Boaters asked to give space, slow down to help pregnant orcas in J-Pod

Sep 15, 2021, 11:40 AM
J pod returns to the Puget Sound region in early September 2021. (Photo: David Haeckel)
(Photo: David Haeckel)

There’s happy news for the Southern Residents as three orcas in J-Pod are pregnant.

The whales appear to be in the later stages of the pregnancy as well, which means we could see new babies in the next several months.

Orcas return to Puget Sound, signal ‘remaining health to these waters’

While this is a good indication that the orcas are doing well and will hopefully be able to boost their numbers, it also represents some dangers. Orca mothers are at their most vulnerable during pregnancy and right after giving birth. Miscarriages and the loss of young calves is common, especially as the orcas battle starvation.

“Certainly the late stage is more energetically taxing for the animals than earlier stages are. And once the calf is born, that lactation stage also is really taxing,” explained Jessica Stocking with the Washington State Department of Fish and Wildlife (WDFW).

With that in mind, the WDFW is asking boaters to leave some extra room if they come across the orcas in the Sound. The law requires boats to stay 300 yards to the side and 400 yards in front or back of the orcas, but staying a half-nautical mile — about 1,000 yards — away would offer even more protection.
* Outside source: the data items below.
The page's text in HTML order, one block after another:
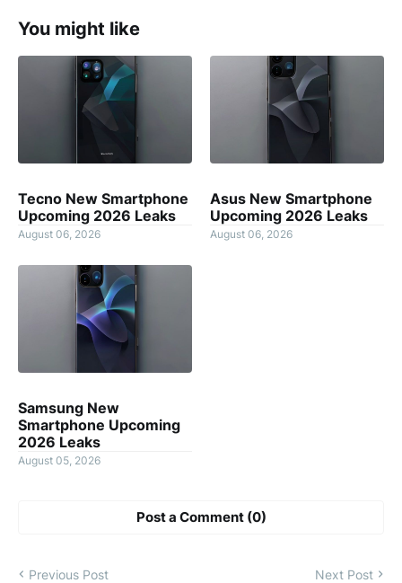
You might like
Tecno New Smartphone
Upcoming 2026 Leaks
August 06, 2026
Asus New Smartphone
Upcoming 2026 Leaks
August 06, 2026
Samsung New
Smartphone Upcoming
2026 Leaks
August 05, 2026
Post a Comment (0)
Previous Post Next Post

The law also requires boaters to go no faster than seven knots. Try to keep noise down as well, as engine noise can interfere with the orcas’ use of echolocation — critical for finding food.
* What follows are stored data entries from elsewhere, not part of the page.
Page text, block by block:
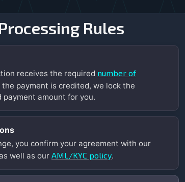
Rules
receives the required number of
the payment is credited, we lock the
payment amount for you.
you confirm your agreement with our
well as our AML/KYC policy.
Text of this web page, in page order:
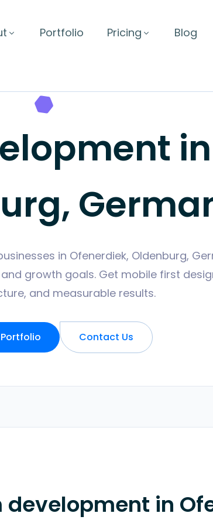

“We ask that boaters give the whales a little extra space,” Stocking said. “If there’s more than one boat, certainly backing off a little farther, and slowing down around the whales is really important as well because the noise can make it harder for them to forage.”

The Southern Resident population is at just 74, the lowest its been in decades. Even though the orcas are starting to find more food and look a little healthier, it will still take many years — and much diligence from us — to get their numbers back up.

“It’ll take a while for the population to rebound — it’s just a slow trajectory,” Stocking noted. “Even as we’re doing what we can right now, we’ll need a while before we see really meaningful results.”